Deployment Validation

Open CloudFormation console and verify the status of the templates with the names cfn-vpc-ks-stack and cass-cluster-stack. If deployments are successful you should be able to see VPC with subnets, Amazon EC2 Cassandra client instance, Three Amazon EC2 Cassandra nodes, Amazon Keyspaces Keyspace and a table.

Running the Guidance

Once the CloudFormation stack is deployed, Follow the below steps to configure and test the guidance.

  1. Copy my-cass-kp.pem file from step 5 of deployment to Cassandra Client EC2 instance cqlrepl-ks-cass-CassandraClientInstance. Replace <ip_address_ec2> with IP address of Cassandra client EC2 instance cqlrepl-ks-cass-CassandraClientInstance.
chmod 400 my-cass-kp.pem 

scp -i "my-cass-kp.pem" my-cass-kp.pem ubuntu@ec2-<ip_address_ec2>.compute-1.amazonaws.com:~/.
  1. Connect to Cassandra client EC2 instance cqlrepl-ks-cass-CassandraClientInstance using EC2 Instance Connect or SSH and finish configuring Cassandra cluster, starting with Cassandra node One.

ssh to CassandraNode-One using EC2 key-pair my-cass-kp.pem. Make sure to replace <IP Address of CassandraNode-one> with IP address of CassandraNode-one.

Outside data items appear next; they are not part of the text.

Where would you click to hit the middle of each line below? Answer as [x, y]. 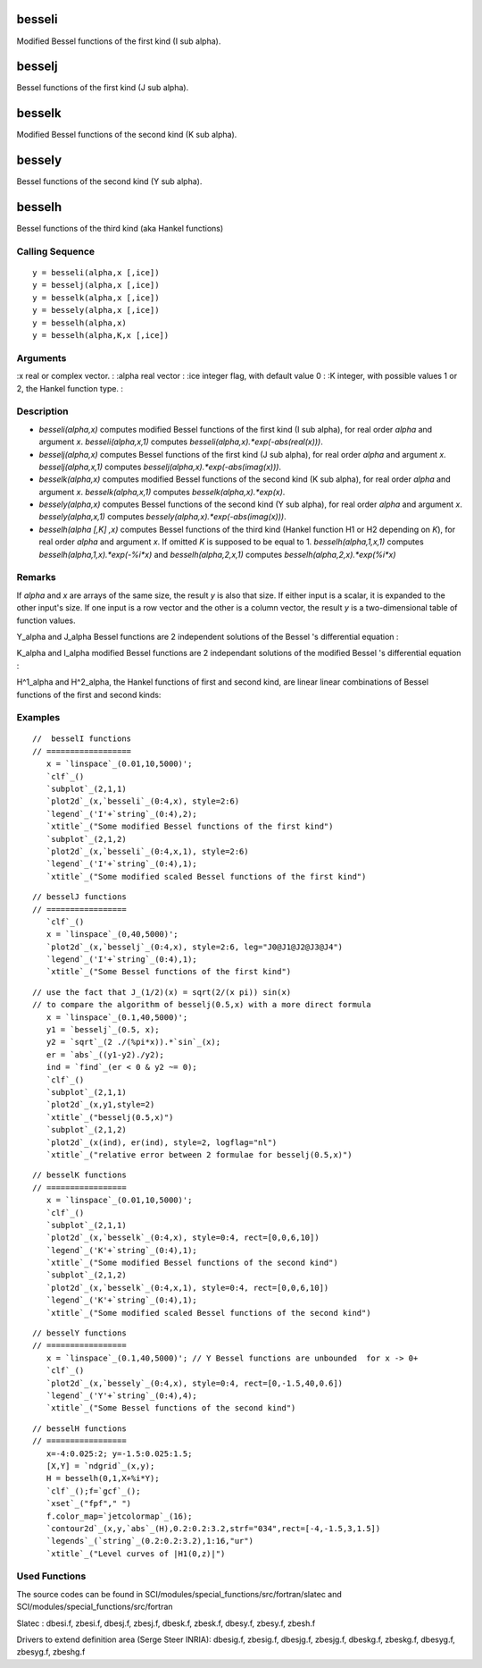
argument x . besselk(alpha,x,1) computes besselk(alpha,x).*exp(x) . [162, 492]
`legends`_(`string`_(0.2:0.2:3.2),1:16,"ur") [150, 1541]
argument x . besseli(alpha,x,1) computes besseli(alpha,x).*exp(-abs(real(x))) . [181, 442]
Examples [38, 718]
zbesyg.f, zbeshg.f [51, 1652]
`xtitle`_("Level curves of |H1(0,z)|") [136, 1554]
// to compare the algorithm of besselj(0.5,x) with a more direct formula [202, 1005]
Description [42, 411]

ssh -i "my-cass-kp.pem" ubuntu@<IP Address of CassandraNode-one>
cd /home/ubuntu/apache-cassandra-3.11.2
bin/cassandra
bin/nodetool status
  1. Stay on Cassandra node one commandline and Check CQLSH connectivity on Cassandra Node one
cd /home/ubuntu/apache-cassandra-3.11.2
bin/cqlsh `hostname -i` -u cassandra -p cassandra

select * from system.local
  1. Stay on commandline and get IP Address of "CassandraNode-One" with below command to use it in other two nodes for Cassandra cluster setup
hostname -i

Now exit from CassandraNode-one terminal and go back to EC2 instance cqlrepl-ks-cass-CassandraClientInstance terminal

  1. Now configure second Cassandra node by doing ssh to CassandraNode-Two using EC2 key-pair my-cass-kp.pem.
ssh -i "my-cass-kp.pem" ubuntu@<IP Address of CassandraNode-Two>
  • Edit cassandra.yaml and update value of seeds property with IP Address of CassandraNode-One from step-8 and save the file. For reference, You can see the example screenshot with seeds property.
cd /home/ubuntu/apache-cassandra-3.11.2
vi conf/cassandra.yaml

Seeds Property

  • Start Cassandra service
cd /home/ubuntu/apache-cassandra-3.11.2
bin/cassandra
bin/nodetool status

Now exit from CassandraNode-Two terminal and go back to EC2 instance cqlrepl-ks-cass-CassandraClientInstance terminal

  1. Now configure Third Cassandra node by doing ssh to CassandraNode-Three using EC2 key-pair my-cass-kp.pem.
ssh -i "my-cass-kp.pem" ubuntu@<IP Address of CassandraNode-Three>
  • Edit cassandra.yaml and update value of seeds property with IP Address of CassandraNode-One from step-8 and save the file. For reference, You can see the example screenshot with seeds property.
cd /home/ubuntu/apache-cassandra-3.11.2
vi conf/cassandra.yaml

Seeds Property

  • Start Cassandra service
cd /home/ubuntu/apache-cassandra-3.11.2
bin/cassandra
bin/nodetool status

Note: nodetool status should show you a Three node Cassandra cluster.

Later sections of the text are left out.